2. Phenylketonuria (PKU) affects various ethnic groups and geographic regions worldwide. In the United States, it occurs in 1 in 10,000 to 15,000 newborns. All newborns are tested for PKU within 72 hours after birth with a simple heel prick to generate the small amount of blood needed for the simple test for PKU. It is essential to identify those infants at risk for PKU, so that they can be started on an effective treatment and eat a diet that limits foods containing phenylalanine during infancy. As they grow older, they must avoid foods that are high in protein. Failure to follow these guidelines results in intellectual disabilities caused by a buildup of the amino acid phenylalanine, which is toxic to the nervous system. There is currently no cure for this debilitating disease, although American Gene Technologies (AGT) is working toward a cure for PKU.
3. Cystic Fibrosis affects about 30,000 in the United States. and more than 70,000 people worldwide. Until recently, attempts to deliver a working copy of the gene necessary to a cure have not been effective. With advances in viral vectors, this is changing. In 2019, the Cystic Fibrosis Foundation announced $500 million in funding over the next six years for research into treatments for cystic fibrosis. These include gene therapy strategies.
4. Hemophilia A affects an estimated 400,000 males worldwide, with about 20,000 in the United States. There is currently no cure for this genetic disease. In August 2020, the U.S. Food and Drug Administration (FDA) rejected a gene therapy called Roctavian and asked BioMarin Pharmaceutical for more evidence that the treatment is durable enough to justify use in patients by proving a long-lasting effect on bleeding rates that will not wear off, resulting in a return to the current standard of care for patients.
5. Muscular Dystrophy (MD) The most common forms in children, Duchenne and Becker, affect approximately 1 in every 5,600 to 7,700 males ages 5 to 24. There is currently no known cure for this genetic disease. However, the use of CRISPR gene-editing technology may lead to a long-awaited cure or treatment options.
The outlook for rare disease cures is excellent. The ability to make a diagnosis sooner rather than later gives those with the disease more time to identify and participate in promising research and trials. Information such as that on NORD’s site, along with a diagnosis that pinpoints the specific gene needing repair in monogenic disorders, makes it possible for people around the world to connect and form patient advocacy groups to work for a cure. Remote participation in research and trials means that people with rare diseases can participate from wherever they are located, and Orphan Drug designation brings financial incentives for the creation of cures for small populations of patients. Today, we are already seeing movement toward a cure in some of the most well-known rare diseases as all of these factors combine with advances in gene and cell technology. The improvement of vectors and the use of CRISPR will likely lead to more.

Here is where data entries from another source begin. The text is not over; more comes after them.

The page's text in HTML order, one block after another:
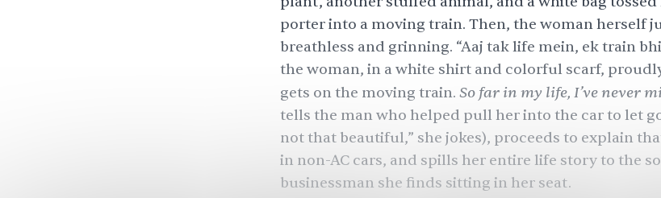
porter into a moving train. Then, the woman herself
breathless and grinning. “Aaj tak life mein, ek train
the woman, in a white shirt and colorful scarf,
gets on the moving train. So far in my life, I’ve never
tells the man who helped pull her into the car to let
not that beautiful,” she jokes), proceeds to explain
in non-AC cars, and spills her entire life story to the
businessman she finds sitting in her seat.
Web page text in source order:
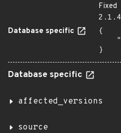
Fixed
2.1.4
Database specific
{
}
Database specific
affected_versions
source
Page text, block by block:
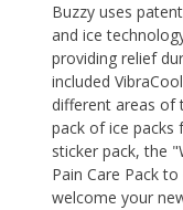
Buzzyuses
and ice
providing relief
included
different areas of
pack of ice packs
sticker pack, the
Pain Care Pack
welcome your
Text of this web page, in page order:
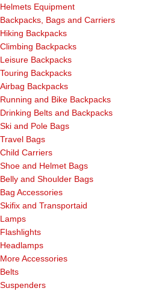
Helmets Equipment
Backpacks, Bags and Carriers
Hiking Backpacks
Climbing Backpacks
Leisure Backpacks
Touring Backpacks
Airbag Backpacks
Running and Bike Backpacks
Drinking Belts and Backpacks
Ski and Pole Bags
Travel Bags
Child Carriers
Shoe and Helmet Bags
Belly and Shoulder Bags
Bag Accessories
Skifix and Transportaid
Lamps
Flashlights
Headlamps
More Accessories
Belts
Suspenders
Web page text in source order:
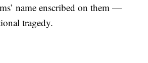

American Gene Technologies is committed to developing genetic therapies that will enable those with PKU to lead normal lives. The FDA granted AGT an Orphan Drug Designation in 2018. This designation provides AGT with eligibility for tax credits, market exclusivity for 7 years post-approval, and the waiver of new drug application fees totaling more than $2 million in cost savings. Today, AGT PKU Cure Program is in the pre-clinical validation stage.